● DIRECTIONS FOR THIS TASK: Repeat exactly the lines of the records below, starting at the line containing "applications. [49, 144]" and ending at the line containing "拥有高水平学术成果者优先推荐 [176, 259]". Leave the pictures out.

● DATA EXTRACTS:
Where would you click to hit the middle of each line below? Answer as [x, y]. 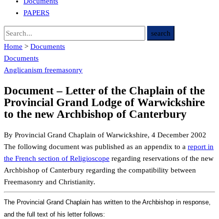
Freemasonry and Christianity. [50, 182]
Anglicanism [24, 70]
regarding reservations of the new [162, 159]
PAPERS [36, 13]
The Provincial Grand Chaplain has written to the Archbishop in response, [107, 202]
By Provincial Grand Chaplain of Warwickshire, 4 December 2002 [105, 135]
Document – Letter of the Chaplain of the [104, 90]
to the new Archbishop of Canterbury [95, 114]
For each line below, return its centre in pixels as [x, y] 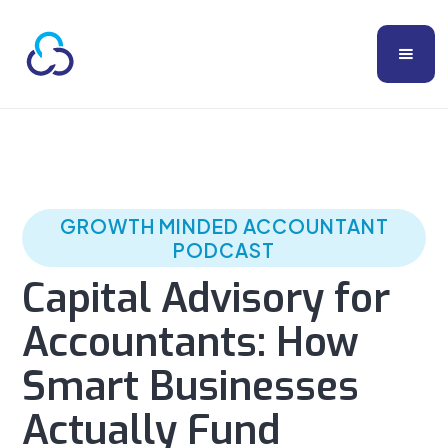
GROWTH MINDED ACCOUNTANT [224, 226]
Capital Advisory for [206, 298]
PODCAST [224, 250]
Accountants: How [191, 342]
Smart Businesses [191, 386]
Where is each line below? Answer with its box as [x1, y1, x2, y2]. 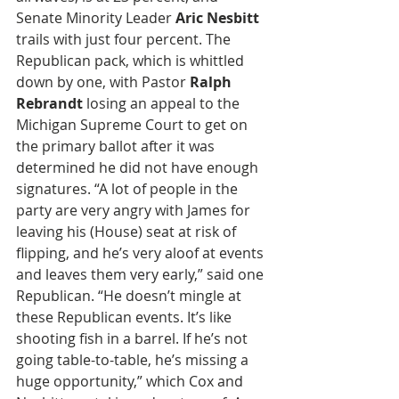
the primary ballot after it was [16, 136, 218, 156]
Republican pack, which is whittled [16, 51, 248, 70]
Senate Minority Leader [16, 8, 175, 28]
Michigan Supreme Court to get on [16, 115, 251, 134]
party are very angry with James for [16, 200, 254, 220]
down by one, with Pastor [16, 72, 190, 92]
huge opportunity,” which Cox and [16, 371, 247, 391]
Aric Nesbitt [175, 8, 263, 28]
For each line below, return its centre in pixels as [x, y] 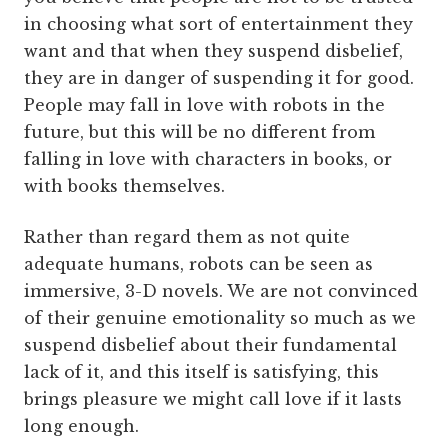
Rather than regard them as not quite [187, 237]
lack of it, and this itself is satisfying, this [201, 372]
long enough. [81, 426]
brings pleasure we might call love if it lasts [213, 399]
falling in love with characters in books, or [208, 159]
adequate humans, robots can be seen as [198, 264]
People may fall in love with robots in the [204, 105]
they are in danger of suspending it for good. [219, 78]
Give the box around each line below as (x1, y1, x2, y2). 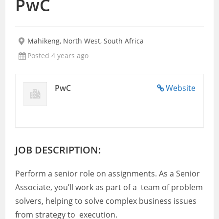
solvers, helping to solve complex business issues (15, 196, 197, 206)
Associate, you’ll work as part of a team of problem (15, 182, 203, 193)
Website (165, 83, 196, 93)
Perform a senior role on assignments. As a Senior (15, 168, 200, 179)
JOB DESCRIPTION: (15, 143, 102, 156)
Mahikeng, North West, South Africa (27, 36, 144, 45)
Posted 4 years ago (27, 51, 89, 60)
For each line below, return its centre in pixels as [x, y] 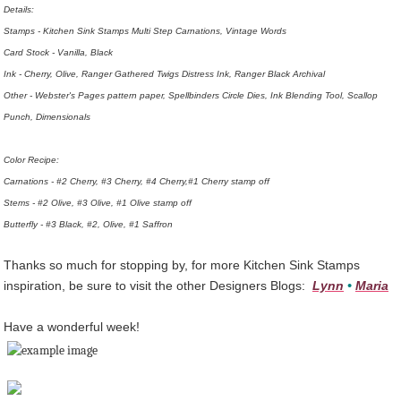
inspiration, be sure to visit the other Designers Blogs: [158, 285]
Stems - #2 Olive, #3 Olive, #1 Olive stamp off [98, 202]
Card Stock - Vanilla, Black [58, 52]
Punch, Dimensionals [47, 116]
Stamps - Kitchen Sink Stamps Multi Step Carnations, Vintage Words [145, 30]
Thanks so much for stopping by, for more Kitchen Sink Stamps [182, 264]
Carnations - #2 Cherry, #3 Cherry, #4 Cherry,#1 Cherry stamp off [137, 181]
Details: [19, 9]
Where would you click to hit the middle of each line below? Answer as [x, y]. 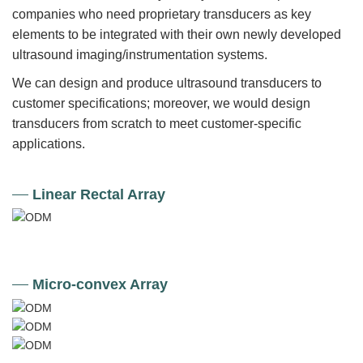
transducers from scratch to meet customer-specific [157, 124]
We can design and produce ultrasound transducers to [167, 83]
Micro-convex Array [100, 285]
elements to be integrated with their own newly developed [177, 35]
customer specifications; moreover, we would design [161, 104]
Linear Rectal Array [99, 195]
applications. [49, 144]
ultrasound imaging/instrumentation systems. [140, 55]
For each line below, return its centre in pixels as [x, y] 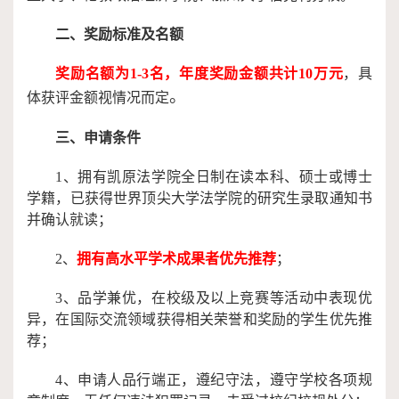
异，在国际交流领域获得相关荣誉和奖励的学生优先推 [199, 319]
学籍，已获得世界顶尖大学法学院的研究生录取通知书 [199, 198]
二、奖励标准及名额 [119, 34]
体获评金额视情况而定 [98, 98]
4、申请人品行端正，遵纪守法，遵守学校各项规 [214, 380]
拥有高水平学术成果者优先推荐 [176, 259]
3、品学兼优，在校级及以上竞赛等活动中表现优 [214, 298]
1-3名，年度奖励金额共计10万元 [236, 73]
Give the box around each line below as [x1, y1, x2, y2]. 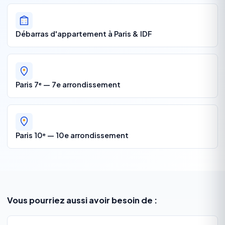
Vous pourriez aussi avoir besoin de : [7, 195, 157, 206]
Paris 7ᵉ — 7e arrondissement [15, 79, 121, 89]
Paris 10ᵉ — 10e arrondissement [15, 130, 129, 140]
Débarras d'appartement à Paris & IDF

● SOLUTION TO THE PROBLEM:
applications. [49, 144]
ultrasound imaging/instrumentation systems. [140, 55]
For each line below, return its centre in pixels as [x, y] 
异，在国际交流领域获得相关荣誉和奖励的学生优先推 [199, 319]
学籍，已获得世界顶尖大学法学院的研究生录取通知书 [199, 198]
二、奖励标准及名额 [119, 34]
体获评金额视情况而定 [98, 98]
4、申请人品行端正，遵纪守法，遵守学校各项规 [214, 380]
拥有高水平学术成果者优先推荐 [176, 259]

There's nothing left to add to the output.